## PROBLEM TO WORK ON
Check each line below for the word "auch", then please report how many lines have it and nothing more.

::::::::

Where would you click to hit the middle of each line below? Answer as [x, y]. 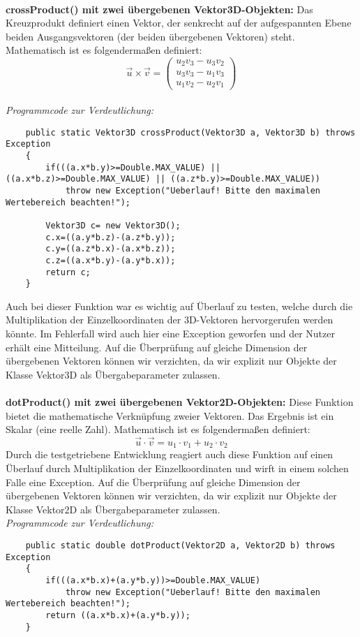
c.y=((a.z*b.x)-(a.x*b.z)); [111, 249]
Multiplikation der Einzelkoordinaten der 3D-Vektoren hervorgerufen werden [170, 320]
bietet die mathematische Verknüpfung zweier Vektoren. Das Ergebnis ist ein [170, 415]
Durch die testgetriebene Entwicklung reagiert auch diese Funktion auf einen [170, 454]
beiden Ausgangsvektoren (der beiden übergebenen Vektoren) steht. [150, 36]
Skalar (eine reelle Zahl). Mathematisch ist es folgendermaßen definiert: [158, 429]
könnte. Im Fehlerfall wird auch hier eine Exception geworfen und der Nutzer [170, 334]
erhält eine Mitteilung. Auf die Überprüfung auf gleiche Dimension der [157, 347]

::::::::

## SOLUTION TO THE PROBLEM
2